UCL study finds white Eurocentric males overrepresented in uni reading lists
Female, black and minority ethnicity academics were underrepresented on reading lists
A study by UCL Institute of Education has found that university reading lists are not representative of their student bodies because they are overwhelmingly dominated by white European men.
This comes as debates rage about whether school and university curriculum's should be decolonised to introduce more inclusive and diverse programmes.
The research, published in Higher Education, looked at 290 papers in two university readings lists and found that only seven per cent of social science authors were black and minority ethnic (BAME). In contrast, 39 per cent of the UK student population is BAME, a shockingly bad underrepresentation.

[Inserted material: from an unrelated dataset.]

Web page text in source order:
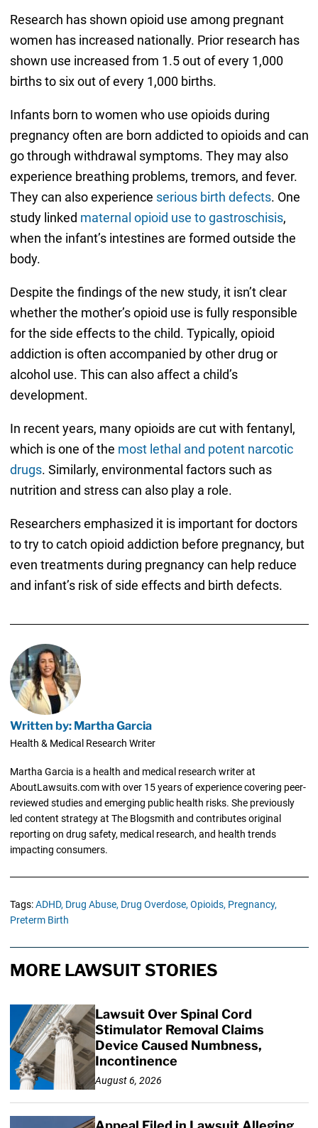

50 per cent of reviewed social science authors were female, which may seem good – until you realise 66 per cent of students are female.
In science, 70 per cent of reviewed authors were male. Over 60 per cent of the student population is female.
99 per cent of reviewed authors in social science were affiliated to North American, European, or Australian universities, compared with a postgraduate population of 67 per cent overseas students (with 69 per cent of these from non-European countries).
Dr Karen Schuan Bird, research co-author, said that the study shows that "higher education institutions and agencies need to develop coherent and consistent strategies which can move the whole sector towards programmes of study which are both inclusive and more diverse.
"Universities also need to engage in discussions about what a diverse/inclusive/decolonised reading list actual looks like."
In August, UCL graduates complained there wasn't enough Africa in a Master's course in African studies. In an open letter they criticised the 'Eurocentric' course content.